Porque publicamente todos somos umas virgens ofendidas e abençoadas pelo politicamente correcto. E que giro é ouvir os figurões transgredir mesmo num espaço semipúblico. Mas veja-se o primeiro caso da campanha eleitoral. O termo piloso utilizado pelo Dr. Catroga na TV. Um regionalismo, alegaram uns - sabe-se que no Norte se usa muito o calão... Um mal-criadismo, gritaram outros; ou talvez uma tradução do splitting hair, o dividir cabelo a discutir minudências - sabe-se como é atreita a anglicismos esta gente do economês. Tourette! Esgotamento! Daaaasse!
A verdade é que a própria barreira entre o público e o privado se vai esbatendo. Num território jovem da música, cinema, redes sociais, há uma tolerância e contaminação para um território mais adulto, apenas com a exclusão do que é genuinamente infantil. Ou assumidamente 'familiar'.

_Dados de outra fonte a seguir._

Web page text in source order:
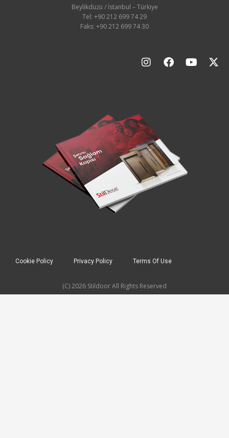
Beylikdüzü / İstanbul – Türkiye
Tel: +90 212 699 74 29
Faks: +90 212 699 74 30
Cookie Policy Privacy Policy Terms Of Use
(C) 2026 Stildoor All Rights Reserved

Mas há termos que foram banidos por serem politicamente incorrectos e as normas até são mais ou rígidas nos termos sexistas ou racistas, mas outras expressões banalizaram-se por serem genéricas ou meras interjeições catárticas, que ajudam a lidar com emoções fortes que vão desde o desagrado à alegria ou servem até para absorver a violência física.
Mesmo que se estabeleçam regras estritas, há imponderáveis. E por mais que se jure ter uma boquinha santa, basta afinfar uma biqueirada com o mindinho no canto de um móvel para fazer corar o Bocage.

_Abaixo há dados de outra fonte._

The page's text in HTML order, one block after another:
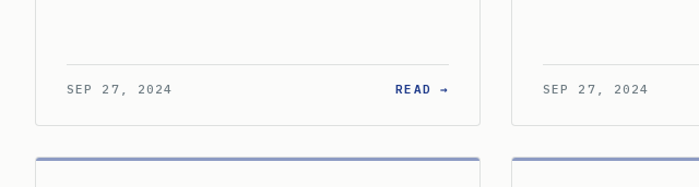
SEP 27, 2024 READ → : HOW SHOULD AMENDMENTS
SEP 27, 2024
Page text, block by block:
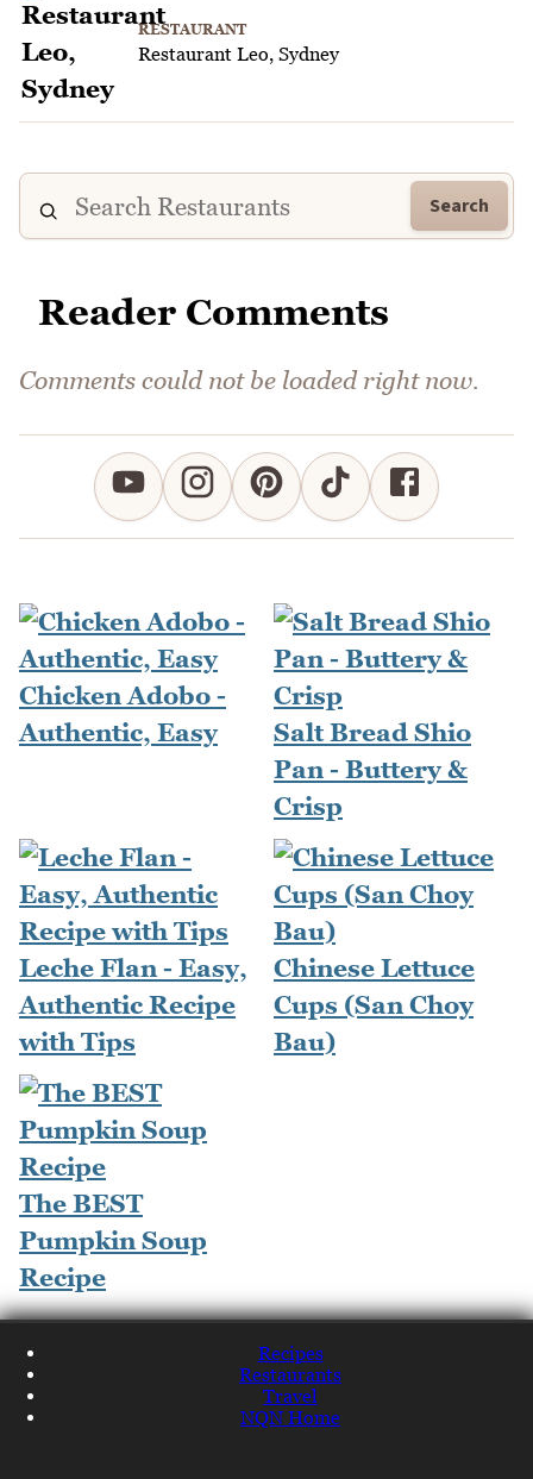
RESTAURANT
Restaurant Leo, Sydney
Search
Reader Comments
Comments could not be loaded right now.
Chicken Adobo -
Authentic, Easy
Salt Bread Shio
Pan - Buttery &
Crisp
Leche Flan - Easy,
Authentic Recipe
with Tips
Chinese Lettuce
Cups (San Choy
Bau)
The BEST
Pumpkin Soup
Recipe
Recipes
Restaurants
Travel
NQN Home

Mas é ainda aqui que a asneira grossa se torna interessante: o palavrão tem um efeito de amenizar a dor... O que também pode explicar a sua existência e sobrevivência.
O baixo calão é um fenómeno linguístico praticamente universal e existe provavelmente desde que o homem dá marteladas de sílex em dedos. E surge do centro emocional do cérebro, no hemisfério esquerdo, enquanto a linguagem é produzida no hemisfério direito.
Mas a análise do praguejar só começou recentemente a ser estudada do ponto de vista neurossociopsicológico.
E dizer o termo 'F' ou outro equivalente a seguir a sentir uma dor inesperada é tão natural como o reflexo do martelo no joelho - dizem investigadores. Mas - e aqui é que está a beleza da coisa - a utilização do palavrão ajuda efectivamente a reduzir a dor. Facto científico. Desde que não se use o palavrão diariamente. É esse o 'poder' analgésico do calão: deve ser usado com moderação.
Peço pois compreensão a todos os que me viram na bomba da Galp de Oeiras a dar um tralho no chão depois de torcer um pé a saltar aos gritos e a urrar termos de carroceiro. Estava a colocar um spray de palavrões no pezinho."